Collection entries
[Start of Attachment]

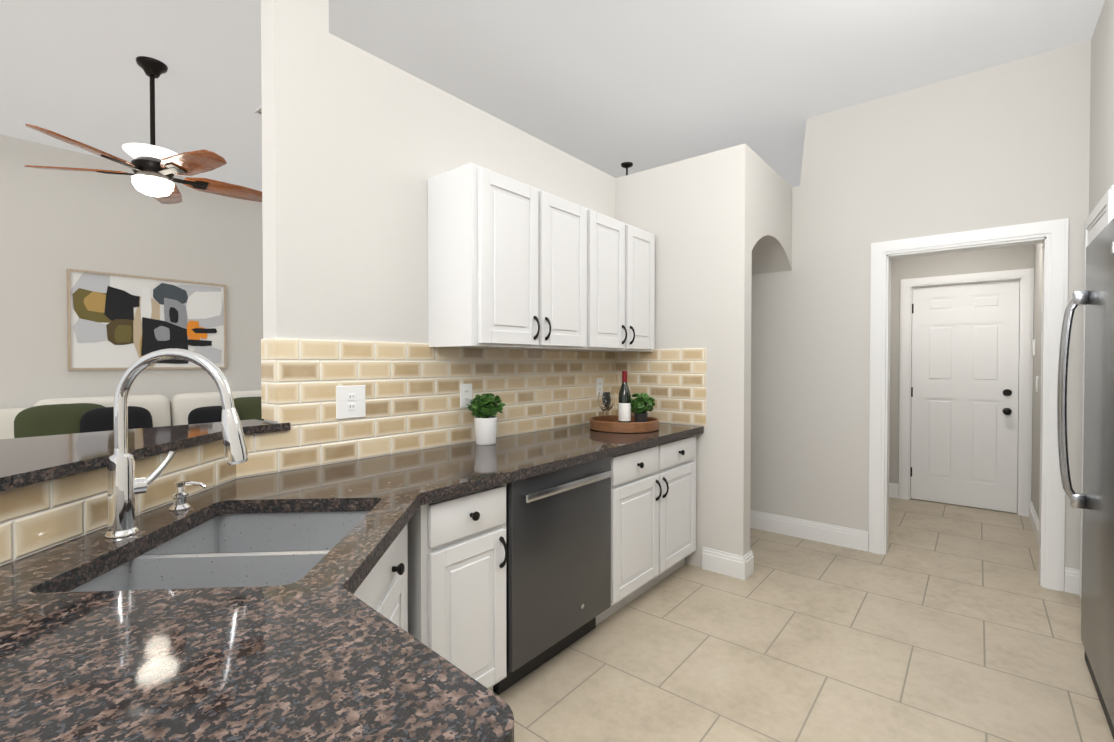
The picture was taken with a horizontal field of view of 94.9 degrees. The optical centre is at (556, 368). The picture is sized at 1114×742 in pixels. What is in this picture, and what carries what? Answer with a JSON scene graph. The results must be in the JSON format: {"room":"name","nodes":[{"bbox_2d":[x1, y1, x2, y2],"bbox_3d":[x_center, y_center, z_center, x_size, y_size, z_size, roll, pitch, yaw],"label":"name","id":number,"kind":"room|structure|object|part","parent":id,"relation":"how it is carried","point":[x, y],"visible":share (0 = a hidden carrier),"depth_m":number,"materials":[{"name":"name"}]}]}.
{"room":"kitchen","nodes":[
{"label":"kitchen","id":0,"kind":"room"},
{"bbox_2d":[0,134,262,408],"bbox_3d":[-3.488,-0.299,5.055,0.120,3.050,11.500,1,1,39],"label":"wall","id":1,"kind":"structure","parent":0,"point":[55,225],"depth_m":4.38,"materials":[{"name":"grey paint"}]},
{"bbox_2d":[67,268,226,369],"bbox_3d":[-3.689,-0.411,4.684,0.035,0.839,1.156,1,1,39],"label":"painting","id":2,"kind":"object","parent":1,"relation":"attached to","point":[115,321],"visible":0.92,"depth_m":4.59,"materials":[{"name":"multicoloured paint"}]},
{"bbox_2d":[261,0,615,422],"bbox_3d":[-0.035,-0.275,3.144,0.120,3.050,3.240,1,1,39],"label":"wall","id":3,"kind":"structure","parent":0,"point":[398,137],"depth_m":2.09,"materials":[{"name":"grey paint"}]},
{"bbox_2d":[261,338,277,420],"bbox_3d":[-1.064,0.040,1.892,0.128,0.301,0.008,1,1,39],"label":"backsplash","id":4,"kind":"structure","parent":3,"relation":"attached to","point":[269,377],"depth_m":1.88,"materials":[{"name":"tile"}]},
{"bbox_2d":[277,338,615,471],"bbox_3d":[-0.300,0.123,2.726,0.008,0.488,2.250,1,1,39],"label":"backsplash","id":5,"kind":"structure","parent":3,"relation":"attached to","point":[412,396],"depth_m":2.30,"materials":[{"name":"tile"}]},
{"bbox_2d":[336,385,365,418],"bbox_3d":[-0.832,0.135,2.067,0.008,0.132,0.125,1,1,39],"label":"outlet","id":6,"kind":"object","parent":5,"relation":"attached to","point":[350,401],"visible":1,"depth_m":2.06,"materials":[{"name":"white plastic"}]},
{"bbox_2d":[460,383,471,407],"bbox_3d":[-0.449,0.135,2.532,0.008,0.118,0.078,1,1,39],"label":"outlet","id":7,"kind":"object","parent":5,"relation":"attached to","point":[465,393],"visible":0.94,"depth_m":2.53,"materials":[{"name":"white plastic"}]},
{"bbox_2d":[596,378,602,395],"bbox_3d":[0.285,0.123,3.423,0.008,0.118,0.078,1,1,39],"label":"outlet","id":8,"kind":"object","parent":5,"relation":"attached to","point":[599,384],"visible":0.92,"depth_m":3.42,"materials":[{"name":"white plastic"}]},
{"bbox_2d":[428,163,599,350],"bbox_3d":[-0.188,-0.489,2.604,0.323,0.776,0.892,1,1,39],"label":"upper cabinet","id":9,"kind":"object","parent":3,"relation":"attached to","point":[515,264],"depth_m":2.34,"materials":[{"name":"white wood"}]},
{"bbox_2d":[592,213,654,351],"bbox_3d":[0.265,-0.496,3.154,0.323,0.776,0.836,1,1,39],"label":"upper cabinet","id":10,"kind":"object","parent":3,"relation":"attached to","point":[627,252],"depth_m":3.10,"materials":[{"name":"white wood"}]},
{"bbox_2d":[0,0,1104,190],"bbox_3d":[-0.678,-1.845,2.721,10.500,0.100,11.500,1,1,39],"label":"ceiling","id":11,"kind":"structure","parent":0,"point":[608,87],"depth_m":3.00,"materials":[{"name":"grey paint"}]},
{"bbox_2d":[24,56,261,203],"bbox_3d":[-2.355,-1.411,3.046,1.213,0.774,1.180,1,1,39],"label":"ceiling fan","id":12,"kind":"object","parent":11,"relation":"hanging from","point":[155,169],"visible":1,"depth_m":2.96,"materials":[{"name":"brown wood"}]},
{"bbox_2d":[255,106,261,114],"bbox_3d":[-1.954,-1.797,3.579,0.260,0.015,0.200,1,1,39],"label":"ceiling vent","id":13,"kind":"object","parent":11,"relation":"in","point":[259,110],"visible":0.12,"depth_m":3.57,"materials":[{"name":"white"}]},
{"bbox_2d":[621,162,632,174],"bbox_3d":[0.623,-1.756,4.553,0.110,0.123,0.110,1,1,39],"label":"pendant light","id":14,"kind":"object","parent":11,"relation":"attached to","point":[626,165],"visible":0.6,"depth_m":4.53,"materials":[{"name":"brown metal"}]},
{"bbox_2d":[616,144,751,567],"bbox_3d":[0.798,-0.040,3.356,0.900,2.575,0.120,1,1,39],"label":"wall","id":15,"kind":"structure","parent":0,"point":[693,215],"depth_m":3.15,"materials":[{"name":"grey paint"}]},
{"bbox_2d":[616,348,705,426],"bbox_3d":[0.669,0.115,3.380,0.657,0.488,0.008,1,1,39],"label":"backsplash","id":16,"kind":"structure","parent":15,"relation":"attached to","point":[672,382],"depth_m":3.32,"materials":[{"name":"tile"}]},
{"bbox_2d":[702,547,745,579],"bbox_3d":[1.011,1.183,3.107,0.266,0.135,0.016,1,1,39],"label":"baseboard","id":17,"kind":"structure","parent":15,"relation":"attached to","point":[723,563],"depth_m":3.10,"materials":[{"name":"white wood"}]},
{"bbox_2d":[742,550,753,579],"bbox_3d":[1.151,1.183,3.080,0.016,0.135,0.152,1,1,39],"label":"baseboard","id":18,"kind":"structure","parent":15,"relation":"attached to","point":[749,566],"depth_m":3.08,"materials":[{"name":"white wood"}]},
{"bbox_2d":[752,150,791,274],"bbox_3d":[1.112,-1.028,3.725,0.900,0.610,0.870,1,1,39],"label":"wall","id":19,"kind":"structure","parent":0,"point":[771,220],"depth_m":3.51,"materials":[{"name":"grey paint"}]},
{"bbox_2d":[493,497,1113,741],"bbox_3d":[-0.678,1.305,2.761,10.500,0.100,11.500,1,1,39],"label":"floor","id":20,"kind":"structure","parent":0,"point":[941,622],"depth_m":2.26,"materials":[{"name":"tile"}]},
{"bbox_2d":[0,390,263,438],"bbox_3d":[-3.283,0.731,4.420,0.960,1.006,2.160,1,1,39],"label":"sofa","id":21,"kind":"object","parent":20,"relation":"on","point":[54,416],"visible":0.25,"depth_m":4.07,"materials":[{"name":"fabric"}]},
{"bbox_2d":[353,503,507,691],"bbox_3d":[-0.453,0.850,1.211,0.548,0.848,0.596,1,1,39],"label":"base cabinet","id":22,"kind":"object","parent":20,"relation":"on","point":[435,580],"depth_m":1.70,"materials":[{"name":"white wood"}]},
{"bbox_2d":[433,484,505,522],"bbox_3d":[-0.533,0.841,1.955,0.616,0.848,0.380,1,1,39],"label":"drawer","id":23,"kind":"object","parent":22,"relation":"attached to","point":[490,503],"depth_m":1.80,"materials":[{"name":"white wood"}]},
{"bbox_2d":[596,435,695,624],"bbox_3d":[0.336,0.828,3.010,0.616,0.848,0.993,1,1,39],"label":"base cabinet","id":24,"kind":"object","parent":20,"relation":"on","point":[653,488],"depth_m":2.73,"materials":[{"name":"white wood"}]},
{"bbox_2d":[0,423,703,741],"bbox_3d":[-0.245,0.400,1.549,1.574,0.040,3.982,1,1,39],"label":"countertop","id":25,"kind":"structure","parent":24,"relation":"on","point":[319,651],"depth_m":0.74,"materials":[{"name":"stone"}]},
{"bbox_2d":[104,348,247,537],"bbox_3d":[-0.887,0.169,1.193,0.240,0.430,0.231,1,1,39],"label":"faucet","id":26,"kind":"object","parent":25,"relation":"on","point":[125,486],"visible":1,"depth_m":1.18,"materials":[{"name":"silver metal"}]},
{"bbox_2d":[169,481,205,510],"bbox_3d":[-1.006,0.344,1.390,0.075,0.074,0.073,1,1,39],"label":"soap dispenser","id":27,"kind":"object","parent":25,"relation":"on","point":[179,497],"visible":1,"depth_m":1.38,"materials":[{"name":"silver metal"}]},
{"bbox_2d":[69,511,369,591],"bbox_3d":[-0.719,0.535,1.197,0.496,0.218,0.631,0,1,-4],"label":"sink","id":28,"kind":"object","parent":25,"relation":"in","point":[252,550],"visible":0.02,"depth_m":1.17,"materials":[{"name":"silver metal"}]},
{"bbox_2d":[467,393,505,444],"bbox_3d":[-0.342,0.244,2.492,0.187,0.246,0.186,1,1,39],"label":"potted plant","id":29,"kind":"object","parent":25,"relation":"on","point":[486,408],"visible":1,"depth_m":2.45,"materials":[{"name":"green plant"}]},
{"bbox_2d":[590,371,658,432],"bbox_3d":[0.401,0.188,3.057,0.410,0.345,0.410,1,1,39],"label":"tray","id":30,"kind":"object","parent":25,"relation":"on","point":[624,420],"visible":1,"depth_m":3.04,"materials":[{"name":"brown wood"}]},
{"bbox_2d":[493,457,611,694],"bbox_3d":[-0.177,0.834,2.349,0.648,0.841,0.668,1,1,39],"label":"dishwasher","id":31,"kind":"object","parent":24,"relation":"in","point":[558,563],"visible":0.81,"depth_m":2.11,"materials":[{"name":"grey metal"}]},
{"bbox_2d":[1057,218,1113,738],"bbox_3d":[2.265,0.374,1.647,0.876,1.790,0.910,1,1,39],"label":"refrigerator","id":32,"kind":"object","parent":20,"relation":"on","point":[1094,500],"visible":1,"depth_m":1.95,"materials":[{"name":"grey metal"}]},
{"bbox_2d":[750,40,1090,569],"bbox_3d":[2.018,-0.281,3.631,2.670,3.050,0.120,1,1,39],"label":"wall","id":33,"kind":"structure","parent":0,"point":[1006,144],"depth_m":3.47,"materials":[{"name":"grey paint"}]},
{"bbox_2d":[750,510,868,551],"bbox_3d":[1.531,1.172,3.962,1.521,0.135,0.016,1,1,39],"label":"baseboard","id":34,"kind":"structure","parent":33,"relation":"attached to","point":[852,538],"depth_m":3.70,"materials":[{"name":"white wood"}]},
{"bbox_2d":[868,218,1068,590],"bbox_3d":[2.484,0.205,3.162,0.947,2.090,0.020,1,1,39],"label":"door frame","id":35,"kind":"structure","parent":33,"relation":"attached to","point":[1054,233],"depth_m":2.93,"materials":[{"name":"white wood"}]},
{"bbox_2d":[1064,567,1079,594],"bbox_3d":[2.882,1.186,2.849,0.078,0.135,0.016,1,1,39],"label":"baseboard","id":36,"kind":"structure","parent":33,"relation":"attached to","point":[1071,580],"depth_m":2.85,"materials":[{"name":"white wood"}]},
{"bbox_2d":[889,244,1033,498],"bbox_3d":[3.576,0.006,4.631,1.070,2.450,0.120,1,1,39],"label":"wall","id":37,"kind":"structure","parent":0,"point":[994,259],"depth_m":4.72,"materials":[{"name":"grey paint"}]},
{"bbox_2d":[889,483,898,497],"bbox_3d":[3.176,1.160,4.886,0.146,0.135,0.016,1,1,39],"label":"baseboard","id":38,"kind":"structure","parent":37,"relation":"attached to","point":[893,490],"depth_m":4.86,"materials":[{"name":"white wood"}]},
{"bbox_2d":[910,279,1019,512],"bbox_3d":[3.597,0.232,4.544,0.748,1.985,0.111,1,1,39],"label":"hall door","id":39,"kind":"structure","parent":37,"relation":"in","point":[965,373],"depth_m":4.54,"materials":[{"name":"white wood"}]},
{"bbox_3d":[3.572,0.209,4.545,0.708,1.620,0.080,1,1,39],"label":"hall door hardware","id":40,"kind":"part","parent":39,"relation":"part of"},
{"bbox_2d":[899,268,1033,516],"bbox_3d":[3.626,0.199,4.579,0.920,2.065,0.140,1,1,39],"label":"door frame","id":41,"kind":"structure","parent":37,"relation":"attached to","point":[1026,370],"depth_m":4.33,"materials":[{"name":"white wood"}]},
{"bbox_2d":[1031,243,1041,518],"bbox_3d":[3.514,0.019,3.619,0.120,2.450,1.760,1,1,39],"label":"wall","id":42,"kind":"structure","parent":0,"point":[1036,372],"depth_m":3.95,"materials":[{"name":"grey paint"}]},
{"bbox_2d":[1029,501,1038,545],"bbox_3d":[3.424,1.176,3.631,0.016,0.135,1.640,1,1,39],"label":"baseboard","id":43,"kind":"structure","parent":42,"relation":"attached to","point":[1033,518],"depth_m":3.89,"materials":[{"name":"white wood"}]},
{"bbox_2d":[1032,339,1035,355],"bbox_3d":[3.838,-0.167,4.115,0.012,0.130,0.120,1,1,39],"label":"light switch","id":44,"kind":"object","parent":42,"relation":"attached to","point":[1034,347],"depth_m":4.07,"materials":[{"name":"white plastic"}]},
{"bbox_2d":[1036,376,1037,391],"bbox_3d":[3.674,0.120,3.917,0.010,0.120,0.080,1,1,39],"label":"light switch","id":45,"kind":"object","parent":42,"relation":"attached to","point":[1036,376],"depth_m":3.90,"materials":[{"name":"white plastic"}]},
{"bbox_2d":[1089,0,1113,214],"bbox_3d":[2.709,-0.267,2.465,0.120,3.050,0.800,1,1,39],"label":"wall","id":46,"kind":"structure","parent":0,"point":[1101,173],"depth_m":2.52,"materials":[{"name":"grey paint"}]},
{"bbox_2d":[1088,212,1105,244],"bbox_3d":[2.680,0.262,2.541,0.010,1.975,0.540,1,1,39],"label":"door","id":47,"kind":"structure","parent":46,"relation":"in","point":[1099,226],"depth_m":2.53,"materials":[{"name":"white wood"}]},
{"bbox_2d":[1080,185,1113,597],"bbox_3d":[2.676,0.222,2.541,0.020,2.070,0.705,1,1,39],"label":"door frame","id":48,"kind":"structure","parent":46,"relation":"attached to","point":[1104,205],"depth_m":2.76,"materials":[{"name":"white"}]},
{"bbox_3d":[-1.099,0.761,0.802,1.471,1.037,1.750,1,1,39],"label":"wall","id":49,"kind":"structure","parent":0,"visible":0},
{"bbox_2d":[0,440,235,565],"bbox_3d":[-1.093,0.318,0.704,0.008,0.149,2.102,0,1,-1],"label":"backsplash","id":50,"kind":"structure","parent":49,"relation":"attached to","point":[38,517],"depth_m":1.17,"materials":[{"name":"tile"}]},
{"bbox_2d":[0,419,289,491],"bbox_3d":[-1.104,0.226,0.835,1.573,0.027,1.764,1,1,39],"label":"bar ledge","id":51,"kind":"object","parent":49,"relation":"on","point":[25,461],"visible":0.94,"depth_m":1.35,"materials":[{"name":"stone"}]},
{"bbox_2d":[236,431,278,478],"bbox_3d":[-1.060,0.304,1.806,0.008,0.149,0.140,1,1,39],"label":"backsplash","id":52,"kind":"structure","parent":49,"relation":"attached to","point":[262,448],"depth_m":1.81,"materials":[{"name":"tile"}]}
]}

[End of Attachment]

:: PROBLEM STATEMENT ::
Copy out every line from the data above in which the word "kitchen" occurs.

:: ANSWER SPACE ::
{"room":"kitchen","nodes":[
{"label":"kitchen","id":0,"kind":"room"},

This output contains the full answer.